-- Available data --
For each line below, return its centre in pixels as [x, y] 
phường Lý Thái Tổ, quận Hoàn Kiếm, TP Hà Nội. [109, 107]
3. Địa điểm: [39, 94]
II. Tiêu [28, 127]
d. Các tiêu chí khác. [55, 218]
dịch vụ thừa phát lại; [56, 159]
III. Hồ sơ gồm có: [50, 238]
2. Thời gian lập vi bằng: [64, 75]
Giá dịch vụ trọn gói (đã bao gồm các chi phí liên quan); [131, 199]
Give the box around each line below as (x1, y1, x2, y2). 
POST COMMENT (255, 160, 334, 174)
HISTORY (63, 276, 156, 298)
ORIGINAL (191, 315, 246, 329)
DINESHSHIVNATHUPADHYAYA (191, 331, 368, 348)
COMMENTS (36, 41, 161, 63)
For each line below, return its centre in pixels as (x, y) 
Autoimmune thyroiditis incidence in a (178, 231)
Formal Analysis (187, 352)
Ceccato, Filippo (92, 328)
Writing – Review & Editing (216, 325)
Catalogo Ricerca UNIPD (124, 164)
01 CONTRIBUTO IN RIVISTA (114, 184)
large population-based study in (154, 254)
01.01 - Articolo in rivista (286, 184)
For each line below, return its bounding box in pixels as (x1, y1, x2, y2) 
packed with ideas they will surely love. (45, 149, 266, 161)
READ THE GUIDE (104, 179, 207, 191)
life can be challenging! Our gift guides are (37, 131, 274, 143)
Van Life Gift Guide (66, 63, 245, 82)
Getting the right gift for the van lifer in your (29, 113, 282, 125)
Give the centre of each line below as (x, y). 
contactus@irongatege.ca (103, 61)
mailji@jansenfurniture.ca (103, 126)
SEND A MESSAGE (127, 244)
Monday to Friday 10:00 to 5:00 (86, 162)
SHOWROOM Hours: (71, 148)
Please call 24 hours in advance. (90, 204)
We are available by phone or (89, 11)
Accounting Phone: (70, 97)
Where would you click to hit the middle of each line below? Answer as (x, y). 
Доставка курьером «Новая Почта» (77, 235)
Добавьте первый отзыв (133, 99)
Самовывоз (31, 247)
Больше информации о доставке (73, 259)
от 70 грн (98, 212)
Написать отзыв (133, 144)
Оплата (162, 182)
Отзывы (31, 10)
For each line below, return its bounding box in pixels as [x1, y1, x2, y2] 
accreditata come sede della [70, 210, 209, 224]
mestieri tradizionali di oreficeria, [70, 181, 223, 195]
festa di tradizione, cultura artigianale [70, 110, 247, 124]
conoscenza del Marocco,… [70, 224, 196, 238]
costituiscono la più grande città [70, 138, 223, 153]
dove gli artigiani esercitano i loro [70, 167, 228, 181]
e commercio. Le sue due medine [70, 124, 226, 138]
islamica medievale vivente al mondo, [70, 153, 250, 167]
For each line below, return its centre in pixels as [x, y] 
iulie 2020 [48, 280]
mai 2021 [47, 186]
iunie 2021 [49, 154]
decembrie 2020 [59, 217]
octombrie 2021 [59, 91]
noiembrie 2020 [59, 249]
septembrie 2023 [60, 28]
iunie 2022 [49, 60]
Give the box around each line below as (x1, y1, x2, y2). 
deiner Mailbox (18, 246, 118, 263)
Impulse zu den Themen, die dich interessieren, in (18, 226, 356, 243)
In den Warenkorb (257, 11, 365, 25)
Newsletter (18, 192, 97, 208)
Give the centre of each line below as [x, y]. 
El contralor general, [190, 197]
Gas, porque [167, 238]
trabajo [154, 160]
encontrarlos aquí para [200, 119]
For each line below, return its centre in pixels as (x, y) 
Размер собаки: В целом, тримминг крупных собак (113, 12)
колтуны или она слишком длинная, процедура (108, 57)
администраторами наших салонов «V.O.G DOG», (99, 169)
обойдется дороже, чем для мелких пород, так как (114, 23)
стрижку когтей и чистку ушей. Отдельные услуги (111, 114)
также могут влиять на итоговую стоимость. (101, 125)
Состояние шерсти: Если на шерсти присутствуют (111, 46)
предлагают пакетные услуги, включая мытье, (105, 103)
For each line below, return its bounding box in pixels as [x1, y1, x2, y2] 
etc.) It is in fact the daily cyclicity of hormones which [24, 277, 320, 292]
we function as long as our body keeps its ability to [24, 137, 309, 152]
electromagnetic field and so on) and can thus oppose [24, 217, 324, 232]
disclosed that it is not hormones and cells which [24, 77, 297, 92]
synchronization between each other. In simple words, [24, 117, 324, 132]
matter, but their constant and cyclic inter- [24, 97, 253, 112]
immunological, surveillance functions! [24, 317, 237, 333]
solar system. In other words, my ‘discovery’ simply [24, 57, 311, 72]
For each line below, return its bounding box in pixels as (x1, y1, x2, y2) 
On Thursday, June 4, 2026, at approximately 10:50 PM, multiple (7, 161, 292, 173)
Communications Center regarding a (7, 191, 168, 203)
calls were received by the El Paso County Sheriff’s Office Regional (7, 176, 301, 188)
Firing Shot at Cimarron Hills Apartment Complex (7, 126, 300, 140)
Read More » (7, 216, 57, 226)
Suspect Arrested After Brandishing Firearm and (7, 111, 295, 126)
* * *
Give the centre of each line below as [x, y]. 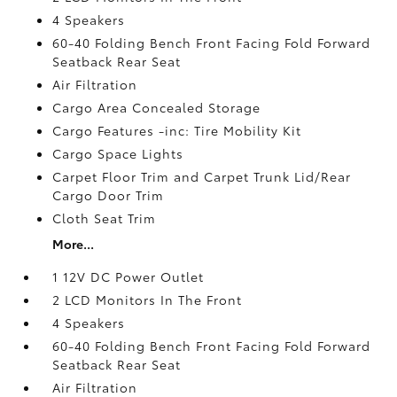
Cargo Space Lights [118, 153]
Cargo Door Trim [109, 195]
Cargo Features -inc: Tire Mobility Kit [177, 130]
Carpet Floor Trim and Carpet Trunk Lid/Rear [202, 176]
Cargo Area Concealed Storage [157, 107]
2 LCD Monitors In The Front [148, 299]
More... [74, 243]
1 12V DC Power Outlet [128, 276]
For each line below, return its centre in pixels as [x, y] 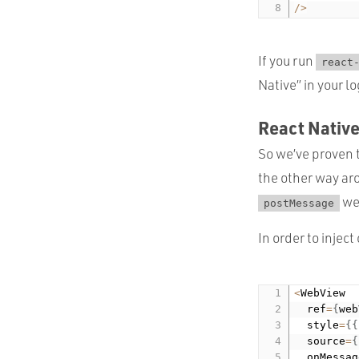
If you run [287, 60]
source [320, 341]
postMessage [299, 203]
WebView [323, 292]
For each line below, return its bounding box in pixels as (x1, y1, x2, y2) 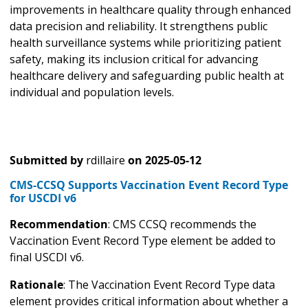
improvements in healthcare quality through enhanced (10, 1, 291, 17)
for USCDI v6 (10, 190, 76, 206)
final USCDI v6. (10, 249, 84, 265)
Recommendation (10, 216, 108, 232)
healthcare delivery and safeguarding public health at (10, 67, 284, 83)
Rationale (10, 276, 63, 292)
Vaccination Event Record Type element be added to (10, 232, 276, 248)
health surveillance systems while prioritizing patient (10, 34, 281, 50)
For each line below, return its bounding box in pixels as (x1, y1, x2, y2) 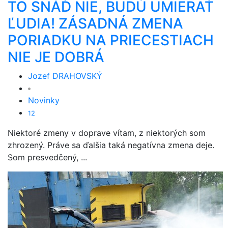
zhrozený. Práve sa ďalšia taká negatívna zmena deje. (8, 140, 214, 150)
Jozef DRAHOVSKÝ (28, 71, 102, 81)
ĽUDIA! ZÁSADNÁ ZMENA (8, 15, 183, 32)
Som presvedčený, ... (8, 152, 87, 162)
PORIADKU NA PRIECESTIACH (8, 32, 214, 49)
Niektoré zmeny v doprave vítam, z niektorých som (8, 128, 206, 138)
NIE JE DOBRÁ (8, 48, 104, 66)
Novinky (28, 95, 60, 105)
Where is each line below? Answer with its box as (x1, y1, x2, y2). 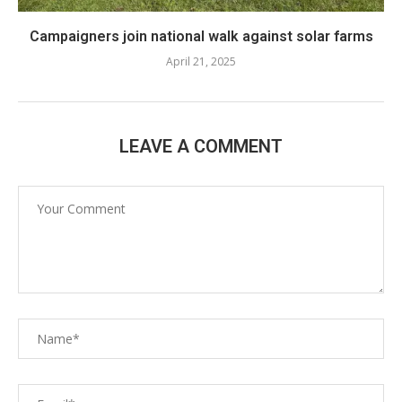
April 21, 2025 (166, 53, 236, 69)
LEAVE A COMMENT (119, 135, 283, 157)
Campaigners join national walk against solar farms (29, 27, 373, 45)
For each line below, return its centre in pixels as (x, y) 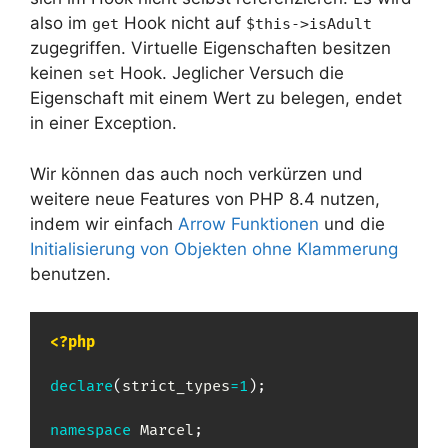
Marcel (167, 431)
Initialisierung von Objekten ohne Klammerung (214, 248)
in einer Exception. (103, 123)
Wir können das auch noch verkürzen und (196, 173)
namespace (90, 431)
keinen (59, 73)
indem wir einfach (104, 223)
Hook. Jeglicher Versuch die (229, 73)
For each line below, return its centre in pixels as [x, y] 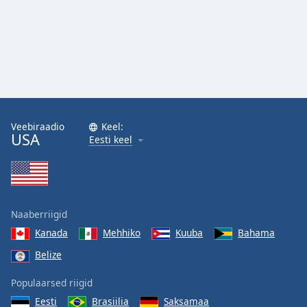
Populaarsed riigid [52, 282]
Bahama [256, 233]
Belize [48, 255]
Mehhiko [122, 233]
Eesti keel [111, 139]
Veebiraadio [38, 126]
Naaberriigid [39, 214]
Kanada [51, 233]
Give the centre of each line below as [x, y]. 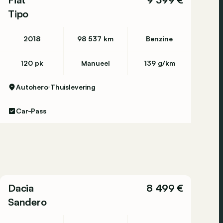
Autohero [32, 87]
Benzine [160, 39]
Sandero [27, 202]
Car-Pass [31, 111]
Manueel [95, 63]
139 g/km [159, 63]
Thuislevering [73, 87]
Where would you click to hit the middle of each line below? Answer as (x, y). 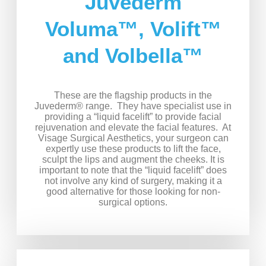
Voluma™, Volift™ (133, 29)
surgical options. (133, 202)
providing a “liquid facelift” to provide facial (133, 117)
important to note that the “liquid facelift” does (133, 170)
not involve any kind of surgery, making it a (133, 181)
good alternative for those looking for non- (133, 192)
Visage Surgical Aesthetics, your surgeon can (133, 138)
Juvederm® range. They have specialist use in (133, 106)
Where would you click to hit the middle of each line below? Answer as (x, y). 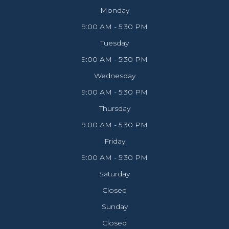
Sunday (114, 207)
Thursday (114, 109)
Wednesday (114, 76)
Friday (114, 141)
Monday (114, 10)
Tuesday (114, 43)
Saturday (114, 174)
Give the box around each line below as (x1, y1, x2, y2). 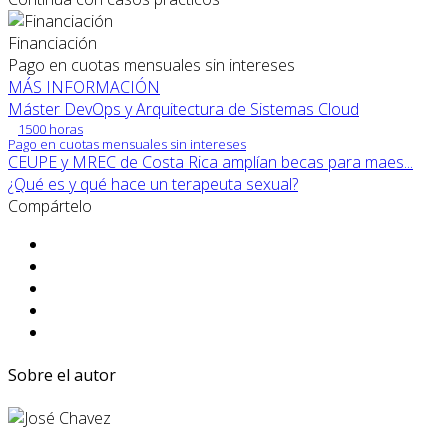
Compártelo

-- Task prompt --
Tell how many lines in the listing include the string "other", and write nothing but that number.

-- Answer space --
2